Люди, сидящие за другими столиками, смотрели на них и не без гордости комментировали:
— Да, это она, Уотсон. Ее муж — король чего-то там такого, то ли свиней, то ли стали, точно даже не знаю.
— Ну, тут все ясно: он же импотент.
— Француз, скорее всего.
— Есть люди, которые умеют устраиваться в жизни.
— И в других местах также.
Какой-то доходяга с гитарой и впалыми щеками пропел им «Соле Мио» и «Марекьяре», которые Бесси Амберсфорд слушала, закатив глаза, а Мейджори Уотсон — положив голову на плечо Boca, даже немного ниже — на ключицу. Чуть позже, когда она основательно захмелела, ей захотелось спеть самой. Она стала петь американские песни: «Хони Ривер» и другие, путаясь в них, пошатываясь на месте, и, в конце концов, рухнула на колени Восу, который подхватил ее обеими ладонями и усадил на стул.

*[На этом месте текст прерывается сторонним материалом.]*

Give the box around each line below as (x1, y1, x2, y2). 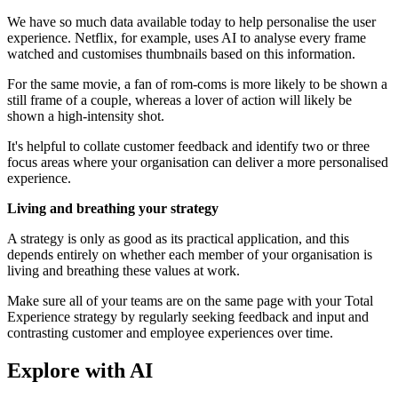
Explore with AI (7, 359, 153, 383)
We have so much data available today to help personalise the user (7, 14, 376, 30)
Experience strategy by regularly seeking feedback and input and (7, 309, 369, 325)
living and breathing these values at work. (7, 263, 240, 279)
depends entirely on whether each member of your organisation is (7, 247, 372, 263)
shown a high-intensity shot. (7, 108, 164, 124)
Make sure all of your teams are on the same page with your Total (7, 293, 373, 309)
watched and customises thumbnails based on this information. (7, 46, 355, 62)
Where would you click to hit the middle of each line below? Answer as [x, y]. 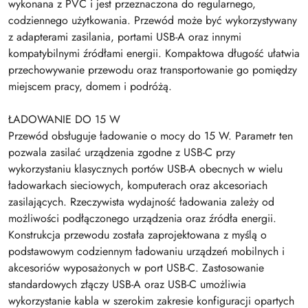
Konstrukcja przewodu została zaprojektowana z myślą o [137, 235]
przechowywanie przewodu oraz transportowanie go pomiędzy [153, 70]
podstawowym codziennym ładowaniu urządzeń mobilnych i [146, 251]
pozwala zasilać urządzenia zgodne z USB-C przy [122, 152]
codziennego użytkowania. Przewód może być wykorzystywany [153, 20]
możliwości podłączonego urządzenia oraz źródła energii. [142, 218]
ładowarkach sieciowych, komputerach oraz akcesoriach [138, 185]
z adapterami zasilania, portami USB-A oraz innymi [125, 37]
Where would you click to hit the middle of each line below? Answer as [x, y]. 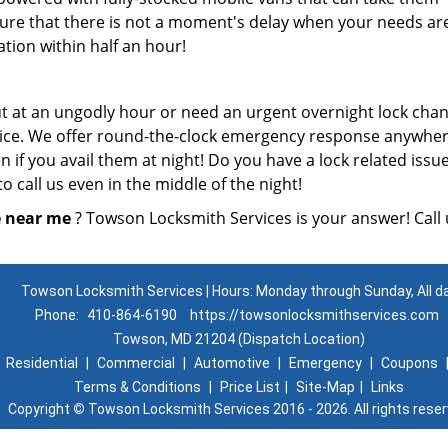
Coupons [409, 363]
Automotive [231, 363]
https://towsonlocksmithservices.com [314, 315]
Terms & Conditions [137, 387]
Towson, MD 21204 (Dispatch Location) [239, 339]
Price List [250, 387]
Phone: [58, 315]
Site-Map [325, 387]
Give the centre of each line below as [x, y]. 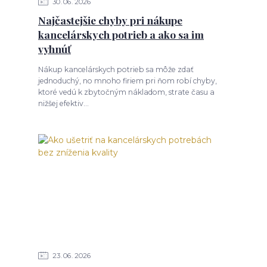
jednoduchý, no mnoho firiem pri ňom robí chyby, [127, 80]
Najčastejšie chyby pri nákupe [110, 20]
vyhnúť [54, 48]
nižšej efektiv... [63, 103]
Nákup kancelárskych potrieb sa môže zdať [116, 69]
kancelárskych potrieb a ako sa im [121, 34]
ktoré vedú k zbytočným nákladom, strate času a [126, 92]

— Сейчас я буду собирать деньги за выступление! — закричал блондин, нервно подергиваясь.
Он взял тарелку, положил на нее сложенную салфетку. Он был очень грациозен в расстегнутой до четвертой пуговицы рубашке, со своим свисавшим на грудь медальоном и крупным мальчишеским ртом. Люди смеялись, протягивали издали банкноты, потряхивая ими и косясь украдкой, чтобы убедиться, что их видит князь Адольфини, или миссис Уотсон, или леди Амберсфорд.
— Похоже, сталелитейный король. Огромное состояние. В прошлый раз она пригласила целый оркестр, чтобы он играл для нее одной.
— Мне сказали, венгр… со стариком, разумеется.
Жако остановился перед каким-то ворчуном, который ничего не хотел давать и возражал писклявым голоском с явным французским акцентом, глотая слоги.
— На музыку и музыкантов.
— Я не люблю музыку.
— Ну, тогда просто мне.
Сбор денег закончился, но среди общего веселья никому и дела не было, кому пойдут эти деньги. Кроме доходяги с гитарой, который в какой-то момент наивно подумал, что Жако вручит их ему.
— Бесси, — вдруг тихим голосом, но строго спросила леди Ноукс. — Бесси, где ваша вилка?
— Официант уже взял ее у меня, — жалобным голосом сказала Бесси.
— Это правда?
— Правда.
— Что ж, ладно, — согласилась леди Ноукс, беря третий банан.
У нее есть свои принципы: банан — фрукт питательный.
— Вы всегда живете здесь? — спросил у нее сладким голосом Форстетнер.
Официант принес счет и неопределенно держал его перед собой в вытянутой руке. Поскольку никто не торопился его брать, Форстетнеру пришлось заплатить за всех.
— Рассчитаемся потом, — заметил он на всякий случай.
— Вот моя доля, — сказал Вос.
Он протянул свои деньги так, чтобы все видели.